Reasoning with the terminology model

SNOMED codes have a normalized form; the normalized form of the above SNOMED is:

39579001 | anaphylaxis | :
   246075003 | causative agent | = 373270004 | penicillin -class of antibiotic- | ,
   246112005 | severity | = 423132009 | grade 4 out of 5 |,
   263502005 | clinical course | = 424124008 | sudden onset AND/OR short duration | ,
   363705008 | has definitional manifestation | = ( 247472004 | weal |: 
      { 116676008 | associated morphology | = 1806006 | eruption | ,
        363698007 | finding site | = 39937001 | skin structure | }),
   363705008 | has definitional manifestation | = ( 373895009 | acute respiratory distress | :
      363698007 | finding site | = 20139000 | structure of respiratory system | ,
      363714003 | interprets | = 248546008 | ease of respiration | ,
      363714003 | interprets | = 278844005 | general clinical state | ) ,
  363705008 | has definitional manifestation | = ( 45007003 | low blood pressure | : 
      363698007 | finding site | = 281159003 | systemic arterial structure | 
  )

Having the SNOMED terms in the same domain of discourse as the HL7 V3 allows us to use OWL for SNOMED gives RDF tooling access to this and even more rich information. Following are some excerpts from the relevant OWL axioms:

"Micropapular weak is a disorder __located in__ the skin, and a __morphology__ of Maculopapular rash"

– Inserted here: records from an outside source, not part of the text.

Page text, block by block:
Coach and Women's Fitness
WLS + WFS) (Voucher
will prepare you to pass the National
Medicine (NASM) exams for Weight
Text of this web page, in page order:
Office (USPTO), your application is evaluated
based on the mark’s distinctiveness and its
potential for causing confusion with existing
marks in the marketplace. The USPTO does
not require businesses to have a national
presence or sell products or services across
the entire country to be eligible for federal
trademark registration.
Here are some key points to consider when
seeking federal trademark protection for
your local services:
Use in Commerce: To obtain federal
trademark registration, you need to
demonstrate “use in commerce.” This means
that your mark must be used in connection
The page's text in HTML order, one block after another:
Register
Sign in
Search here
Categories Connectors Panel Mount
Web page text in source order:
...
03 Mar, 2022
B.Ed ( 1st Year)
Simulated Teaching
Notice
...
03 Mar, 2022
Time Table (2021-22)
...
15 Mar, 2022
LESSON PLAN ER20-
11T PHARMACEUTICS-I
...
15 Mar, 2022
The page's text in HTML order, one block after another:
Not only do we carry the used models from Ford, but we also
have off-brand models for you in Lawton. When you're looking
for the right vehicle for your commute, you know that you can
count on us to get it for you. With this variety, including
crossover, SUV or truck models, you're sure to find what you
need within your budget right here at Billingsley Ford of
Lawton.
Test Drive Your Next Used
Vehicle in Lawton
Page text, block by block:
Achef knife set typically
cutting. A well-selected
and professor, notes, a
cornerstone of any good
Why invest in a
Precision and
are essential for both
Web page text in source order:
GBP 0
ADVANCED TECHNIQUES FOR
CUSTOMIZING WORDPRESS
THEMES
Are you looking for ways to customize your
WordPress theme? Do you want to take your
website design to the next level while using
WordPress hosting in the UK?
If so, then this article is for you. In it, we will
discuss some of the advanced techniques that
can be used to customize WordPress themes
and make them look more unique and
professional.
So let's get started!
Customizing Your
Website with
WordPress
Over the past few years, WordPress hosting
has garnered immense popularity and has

<owl:Class rdf:about="SCT_298138003">
   <rdfs:label xml:lang="en">Micropapular weal (disorder)</rdfs:label>
    <rdfs:subClassOf><owl:Class>
   <owl:intersectionOf rdf:parseType="Collection">
       <owl:Class rdf:about="SCT_247472004"/>
       <owl:Restriction>
            <owl:onProperty rdf:resource="RoleGroup"/>
            <owl:someValuesFrom>
                <owl:Class>
                <owl:intersectionOf rdf:parseType="Collection">
                    <owl:Restriction>
                        <owl:onProperty rdf:resource="SCT_363698007"/>
                        <owl:someValuesFrom rdf:resource="SCT_39937001"/>
                    </owl:Restriction>
                    <owl:Restriction>
                        <owl:onProperty rdf:resource="SCT_116676008"/>
                        <owl:someValuesFrom rdf:resource="SCT_47725002"/>
                    </owl:Restriction>
                </owl:intersectionOf>
                </owl:Class>
            </owl:someValuesFrom>
       </owl:Restriction>
   </owl:intersectionOf>
   </owl:Class></rdfs:subClassOf>
</owl:Class>

These axioms allow us to query richer representations of and/or relationships to the original diagnostic statement, e.g. associations between drug administration and other reparatory or cardiovascular symptoms.